There is more than one approach for dealing with the artifacts in the dataset. When the available training data for a natural language processing (NLP) model is insufficient, it can be supplemented with “adversarial datasets,” which are similar to “adversarial challenge sets” in that they are generated by perturbing and transforming the original corpus on various levels to generate additional sets for NLP model learning . Another study presents ways for addressing two biases in the baseline dataset: contradiction - word bias and word - overlapping bias, by repeating training data and introducing synthetic data while applying a model - level debiases algorithm . Liu et al. describe a method for “inoculating” a model by fine-tuning it on a small, problem-specific dataset , which helps the model learn to better handle the unique obstacles present in the dataset. One study collects and analyzes a huge number of human evaluations of samples in order to comprehend the difficulties and complexity of natural language inference. When comparing the capabilities of NLP models to that of ‘collective’ human intelligence, it is more appropriate to examine the models’ ability to predict the whole range of human judgements, as opposed to only individual or majority opinions .

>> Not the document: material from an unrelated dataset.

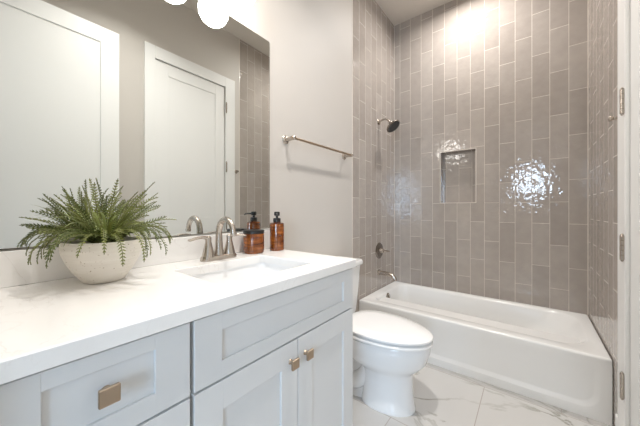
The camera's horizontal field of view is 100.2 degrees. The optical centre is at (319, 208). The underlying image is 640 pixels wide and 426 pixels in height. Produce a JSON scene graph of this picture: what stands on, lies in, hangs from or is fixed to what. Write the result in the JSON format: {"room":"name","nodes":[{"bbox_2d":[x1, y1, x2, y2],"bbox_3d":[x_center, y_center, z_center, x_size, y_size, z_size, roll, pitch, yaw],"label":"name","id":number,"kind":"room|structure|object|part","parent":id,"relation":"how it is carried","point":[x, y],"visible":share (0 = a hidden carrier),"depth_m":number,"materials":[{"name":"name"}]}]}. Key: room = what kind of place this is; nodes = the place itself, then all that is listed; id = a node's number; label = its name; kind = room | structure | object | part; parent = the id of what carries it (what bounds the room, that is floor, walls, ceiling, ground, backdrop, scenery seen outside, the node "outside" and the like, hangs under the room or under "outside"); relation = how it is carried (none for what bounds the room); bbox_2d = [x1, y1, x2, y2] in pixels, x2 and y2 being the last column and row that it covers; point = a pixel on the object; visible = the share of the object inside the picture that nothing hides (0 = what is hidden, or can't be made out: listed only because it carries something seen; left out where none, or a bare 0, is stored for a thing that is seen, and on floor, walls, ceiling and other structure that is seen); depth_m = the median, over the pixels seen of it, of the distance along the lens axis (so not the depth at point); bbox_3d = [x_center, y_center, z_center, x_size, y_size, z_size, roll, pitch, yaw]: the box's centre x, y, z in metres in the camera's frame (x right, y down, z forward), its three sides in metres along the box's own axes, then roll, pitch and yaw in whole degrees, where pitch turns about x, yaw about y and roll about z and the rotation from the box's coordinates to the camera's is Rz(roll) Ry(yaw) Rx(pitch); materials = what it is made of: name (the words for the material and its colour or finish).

Our Implementation Details

Pre-Trained Model

We implement the Efficiently Learning an Encoder that Classifies Token Replacements Accurately (ELECTRA, small) as our pre-trained model in this paper. ELECTRA is designed to improve the performance of BERT . In the recent year, ELECTRA has gained popularity in the NLP area. It employs a training system distinct from BERT (Figure 1). Multiple studies have demonstrated that it considerably increases performance on NLP tasks, such as NLI and question answering.

The ELECTRA-small model is a variant of the original ELECTRA model that is more compact and needs fewer computing resources during training and deployment. Despite its small size, the ELECTRA-small model is capable of achieving the same performance as the standard ELECTRA model for certain jobs. Therefore, it is preferable for use cases with limited computer resources.

Dataset Artifacts Analysis

Hypothesis-only SNLI

A hypothesis-only baseline, which only employs the hypothesis phrases of a dataset without the matching premise sentences, is one technique to investigate dataset artifacts in natural language inference. By analyzing the performance of a model trained on a hypothesis-only dataset, it is possible to identify potential artifacts or biases in the dataset that affects the model’s performance.

Poliak et al. discovers that a hypothesis-only baseline model performed remarkably well on several natural language inference datasets, implying that the hypothesis sentences in these datasets included adequate information for the model to generate correct predictions. This finding implies that the hypothesis phrases in these datasets may contain redundant or unnecessary information that is not required for the job, potentially leading to dataset overfitting. Another research reveals that crowdsourcing commonly misclassifies specific types of annotations, such as negation and quantifiers, in natural language inference datasets .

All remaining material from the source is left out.